[Saved data entries]
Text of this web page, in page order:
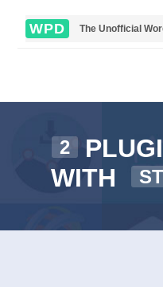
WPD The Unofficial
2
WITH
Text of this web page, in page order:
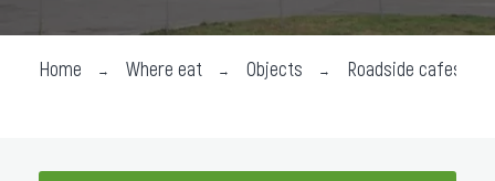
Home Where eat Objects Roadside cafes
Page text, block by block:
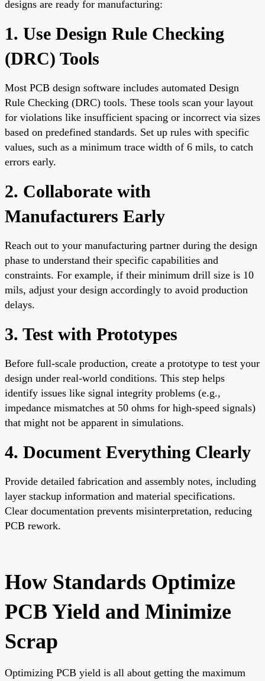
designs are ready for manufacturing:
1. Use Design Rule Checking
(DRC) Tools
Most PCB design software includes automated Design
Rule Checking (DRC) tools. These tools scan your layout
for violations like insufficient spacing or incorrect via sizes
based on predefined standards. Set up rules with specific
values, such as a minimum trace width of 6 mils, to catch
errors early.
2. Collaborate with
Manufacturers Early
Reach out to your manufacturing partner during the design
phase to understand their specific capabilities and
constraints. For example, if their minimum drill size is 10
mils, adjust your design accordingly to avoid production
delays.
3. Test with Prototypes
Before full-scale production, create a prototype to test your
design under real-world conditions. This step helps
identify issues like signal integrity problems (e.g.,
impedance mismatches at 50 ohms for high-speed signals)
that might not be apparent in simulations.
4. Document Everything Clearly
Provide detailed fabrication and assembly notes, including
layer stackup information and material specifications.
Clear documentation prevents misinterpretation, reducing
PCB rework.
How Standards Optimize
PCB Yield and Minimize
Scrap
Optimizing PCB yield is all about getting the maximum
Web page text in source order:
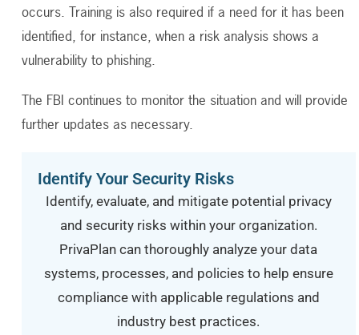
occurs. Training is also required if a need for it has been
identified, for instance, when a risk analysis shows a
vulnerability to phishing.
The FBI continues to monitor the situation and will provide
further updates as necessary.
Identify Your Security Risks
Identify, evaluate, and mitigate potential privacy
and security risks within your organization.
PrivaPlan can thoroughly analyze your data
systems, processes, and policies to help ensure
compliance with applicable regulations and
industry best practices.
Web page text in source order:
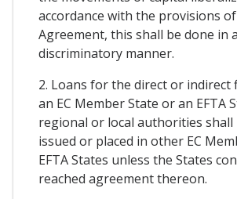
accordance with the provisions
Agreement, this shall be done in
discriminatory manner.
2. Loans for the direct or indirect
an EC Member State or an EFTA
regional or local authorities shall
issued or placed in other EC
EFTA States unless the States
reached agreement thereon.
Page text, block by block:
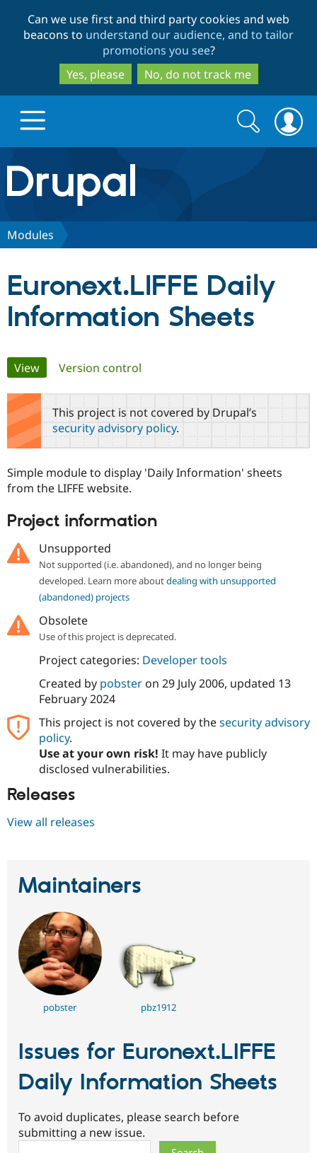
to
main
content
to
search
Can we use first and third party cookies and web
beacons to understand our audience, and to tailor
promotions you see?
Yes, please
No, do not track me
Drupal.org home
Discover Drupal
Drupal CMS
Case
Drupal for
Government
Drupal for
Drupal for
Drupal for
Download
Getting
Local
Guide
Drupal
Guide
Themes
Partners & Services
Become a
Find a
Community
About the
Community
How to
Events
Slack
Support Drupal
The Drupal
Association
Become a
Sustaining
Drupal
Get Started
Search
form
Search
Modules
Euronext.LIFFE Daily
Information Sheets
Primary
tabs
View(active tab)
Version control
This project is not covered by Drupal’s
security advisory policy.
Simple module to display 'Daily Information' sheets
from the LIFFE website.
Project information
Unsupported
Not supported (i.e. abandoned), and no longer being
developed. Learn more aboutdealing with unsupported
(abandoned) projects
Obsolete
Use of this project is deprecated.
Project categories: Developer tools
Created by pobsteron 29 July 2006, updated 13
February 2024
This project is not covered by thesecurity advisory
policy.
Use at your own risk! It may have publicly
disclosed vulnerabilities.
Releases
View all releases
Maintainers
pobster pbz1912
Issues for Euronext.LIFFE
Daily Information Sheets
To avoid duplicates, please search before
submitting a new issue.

# Aim of the task
Only lines holding the string "shall" are wanted; gather each one from the entries above.

# Result of this exercise
Agreement, this shall be done in
regional or local authorities shall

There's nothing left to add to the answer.